Dans Pratique / Vos droits

Stéphanie Fontaine

Pénurie d'essence - Et si je tombe en panne, je ne peux vraiment pas utiliser de jerricane ?

En fonction de ce qui est stipulé dans les arrêtés préfectoraux, pris ces derniers jours, pour interdire la vente d'essence ou de gazole en bidons, il est loin d'être évident de pouvoir y recourir, même lorsqu'il s'agit simplement de se dépanner. On fait le point sur ce que risquent les conducteurs en cas de panne sèche, avec Maître Jean-Baptiste le Dall.

Alors que l'accord sur les salaires conclu cette nuit entre la direction et deux syndicats majoritaires (CFE-CGC et la CFDT) de TotalEnergies, en plus du rejet par la justice du référé de la CGT pour contester la réquisition par le gouvernement de personnels des raffineries - le tribunal administratif ayant jugé que ces mesures ne constituaient pas « une atteinte grave et manifestement illégale à la liberté fondamentale que constitue le droit de grève »- laisse espérer une sortie de crise, le retour à la normale dans les stations-service n'est pas attendu avant plusieurs jours.

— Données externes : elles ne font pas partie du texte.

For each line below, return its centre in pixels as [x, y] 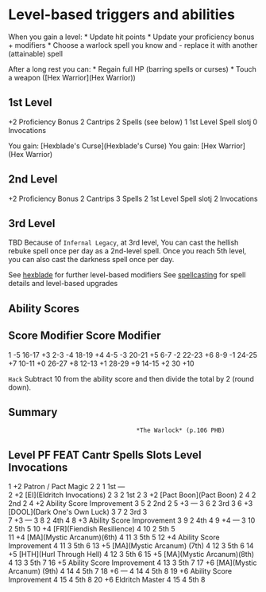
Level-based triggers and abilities [122, 15]
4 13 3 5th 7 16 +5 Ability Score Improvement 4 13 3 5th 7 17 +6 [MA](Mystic [133, 563]
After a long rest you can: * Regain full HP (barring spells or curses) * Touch [132, 69]
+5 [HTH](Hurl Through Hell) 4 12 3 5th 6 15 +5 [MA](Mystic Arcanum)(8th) [131, 555]
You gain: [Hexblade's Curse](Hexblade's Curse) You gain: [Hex [112, 146]
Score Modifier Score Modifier [85, 336]
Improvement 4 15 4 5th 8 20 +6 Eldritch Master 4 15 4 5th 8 [107, 580]
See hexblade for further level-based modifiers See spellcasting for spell [127, 275]

La pénurie de carburants, dans un premier temps, se poursuit.

Selon les chiffres livrés par Agnès Pannier-Runacher, la ministre de la Transition énergétique, ce vendredi à la mi-journée, 28,5 % des stations (contre 29,1 % hier en fin de journée) sont « en rupture d’au moins un produit ». Mais la situation est très variable d'une région à une autre, et certaines sont bien plus touchées.

Il y a des endroits où cela aurait même empiré, comme dans le Centre-Val-de-Loire où ce sont 42,2 % des stations (contre 41,2 % jeudi) qui sont aujourd'hui en difficulté. À l’inverse, en Île-de-France, c'est un peu mieux, avec 37 % des stations impactées, contre 38,8 % la veille.

Dans un tel contexte, le risque de tomber en panne reste donc accru. Et le cas échéant, cela pose plusieurs problèmes…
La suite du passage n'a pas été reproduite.